**ASSIGNED TASK:** The task calls for the lines below from the line with "au fort de Bahrain, site" to the line with "August (24, 41)", both ends included, copied exactly, without any pictures.

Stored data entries
——————

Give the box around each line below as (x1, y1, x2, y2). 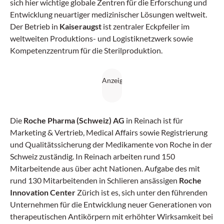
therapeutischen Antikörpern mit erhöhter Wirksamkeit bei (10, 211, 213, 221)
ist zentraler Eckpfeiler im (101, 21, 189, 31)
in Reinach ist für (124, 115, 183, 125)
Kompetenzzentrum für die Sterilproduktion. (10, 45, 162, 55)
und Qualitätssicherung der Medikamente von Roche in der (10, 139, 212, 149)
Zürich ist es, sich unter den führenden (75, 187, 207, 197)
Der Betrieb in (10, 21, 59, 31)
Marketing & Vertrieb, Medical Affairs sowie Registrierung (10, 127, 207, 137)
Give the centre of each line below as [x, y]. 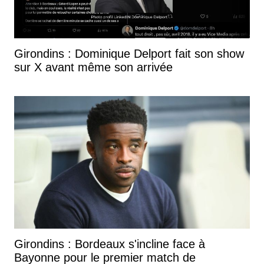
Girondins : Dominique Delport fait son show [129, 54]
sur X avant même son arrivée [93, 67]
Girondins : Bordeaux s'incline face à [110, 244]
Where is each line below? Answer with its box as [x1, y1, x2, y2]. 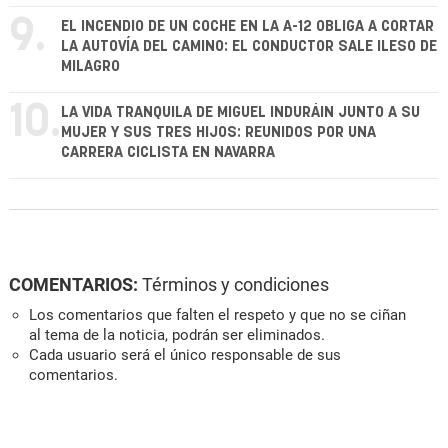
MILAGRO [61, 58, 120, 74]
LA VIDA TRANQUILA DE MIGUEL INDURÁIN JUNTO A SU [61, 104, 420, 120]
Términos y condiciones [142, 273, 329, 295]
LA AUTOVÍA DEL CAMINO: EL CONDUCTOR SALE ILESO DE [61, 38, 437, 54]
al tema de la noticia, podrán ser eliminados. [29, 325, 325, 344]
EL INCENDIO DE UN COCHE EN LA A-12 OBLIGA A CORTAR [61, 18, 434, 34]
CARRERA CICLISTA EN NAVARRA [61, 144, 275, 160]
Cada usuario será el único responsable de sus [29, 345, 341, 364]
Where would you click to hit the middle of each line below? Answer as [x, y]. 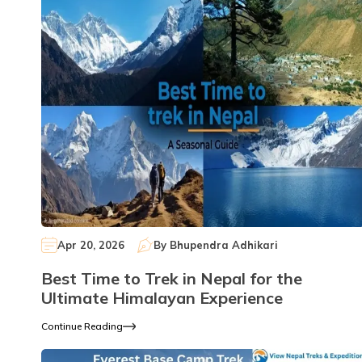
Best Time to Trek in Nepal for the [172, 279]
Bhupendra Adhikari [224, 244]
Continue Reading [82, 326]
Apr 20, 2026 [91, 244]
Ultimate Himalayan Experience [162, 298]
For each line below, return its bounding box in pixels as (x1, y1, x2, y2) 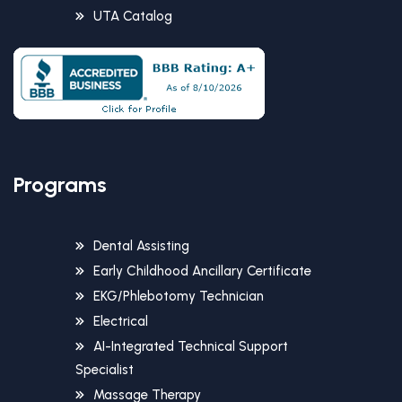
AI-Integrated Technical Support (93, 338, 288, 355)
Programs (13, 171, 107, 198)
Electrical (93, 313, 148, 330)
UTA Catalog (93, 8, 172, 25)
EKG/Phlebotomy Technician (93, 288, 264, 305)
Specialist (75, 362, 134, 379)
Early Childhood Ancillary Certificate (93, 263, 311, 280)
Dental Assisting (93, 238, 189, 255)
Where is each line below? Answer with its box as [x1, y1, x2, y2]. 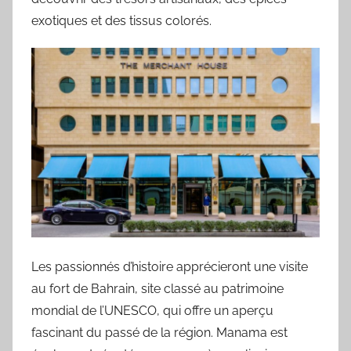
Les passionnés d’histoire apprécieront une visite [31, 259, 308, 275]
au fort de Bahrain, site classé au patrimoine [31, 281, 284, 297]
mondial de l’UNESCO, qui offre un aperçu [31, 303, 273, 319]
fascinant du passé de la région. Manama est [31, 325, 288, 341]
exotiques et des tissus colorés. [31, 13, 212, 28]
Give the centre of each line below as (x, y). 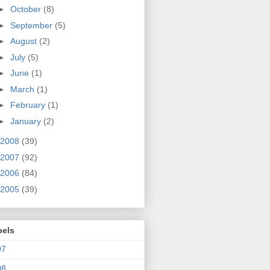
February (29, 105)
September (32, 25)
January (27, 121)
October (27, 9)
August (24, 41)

——————

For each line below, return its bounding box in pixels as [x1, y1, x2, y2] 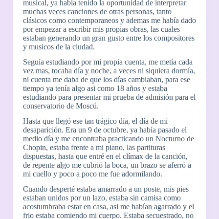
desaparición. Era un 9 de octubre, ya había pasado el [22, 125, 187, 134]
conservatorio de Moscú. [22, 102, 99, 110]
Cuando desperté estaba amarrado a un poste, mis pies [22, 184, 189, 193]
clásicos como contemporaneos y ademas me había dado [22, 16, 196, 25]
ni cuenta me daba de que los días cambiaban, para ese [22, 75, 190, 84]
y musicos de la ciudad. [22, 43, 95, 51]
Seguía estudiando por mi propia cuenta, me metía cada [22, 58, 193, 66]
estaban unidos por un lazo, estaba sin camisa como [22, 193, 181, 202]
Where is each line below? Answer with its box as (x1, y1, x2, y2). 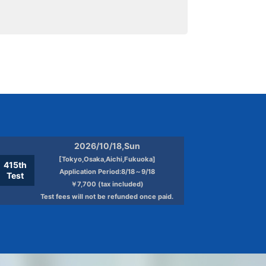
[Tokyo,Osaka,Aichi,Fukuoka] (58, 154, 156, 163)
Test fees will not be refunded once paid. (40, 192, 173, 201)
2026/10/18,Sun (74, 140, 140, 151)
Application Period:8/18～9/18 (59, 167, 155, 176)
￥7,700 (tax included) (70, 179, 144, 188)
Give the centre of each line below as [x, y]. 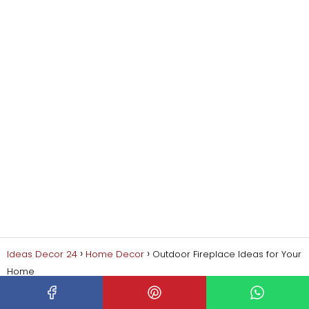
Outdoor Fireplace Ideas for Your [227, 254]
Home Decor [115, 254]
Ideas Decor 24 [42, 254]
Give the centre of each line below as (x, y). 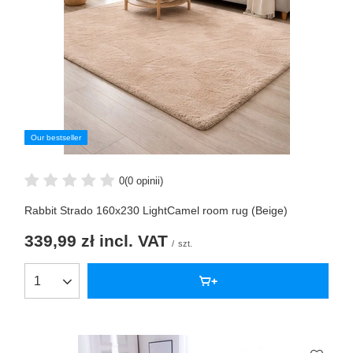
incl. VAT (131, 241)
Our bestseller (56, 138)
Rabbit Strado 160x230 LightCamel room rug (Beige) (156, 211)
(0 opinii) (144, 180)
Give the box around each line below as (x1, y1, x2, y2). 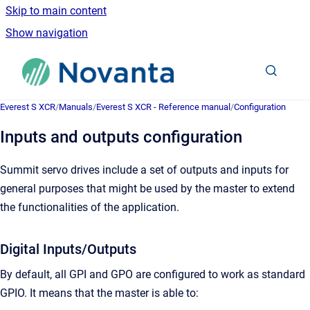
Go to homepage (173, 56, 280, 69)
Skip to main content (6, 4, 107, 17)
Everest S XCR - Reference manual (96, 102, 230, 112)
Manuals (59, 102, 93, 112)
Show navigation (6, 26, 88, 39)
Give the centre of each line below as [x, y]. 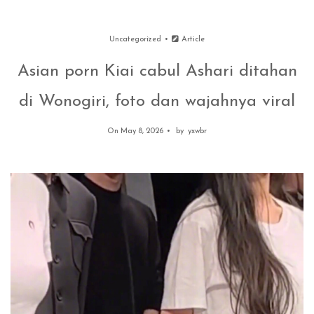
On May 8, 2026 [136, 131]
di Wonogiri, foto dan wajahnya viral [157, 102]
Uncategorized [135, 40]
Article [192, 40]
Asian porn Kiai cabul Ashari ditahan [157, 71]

——————

**SOLUTION FOR THIS PROBLEM:**
au fort de Bahrain, site classé au patrimoine [31, 281, 284, 297]
mondial de l’UNESCO, qui offre un aperçu [31, 303, 273, 319]
fascinant du passé de la région. Manama est [31, 325, 288, 341]
exotiques et des tissus colorés. [31, 13, 212, 28]
Give the centre of each line below as (x, y). 
February (29, 105)
September (32, 25)
January (27, 121)
October (27, 9)
August (24, 41)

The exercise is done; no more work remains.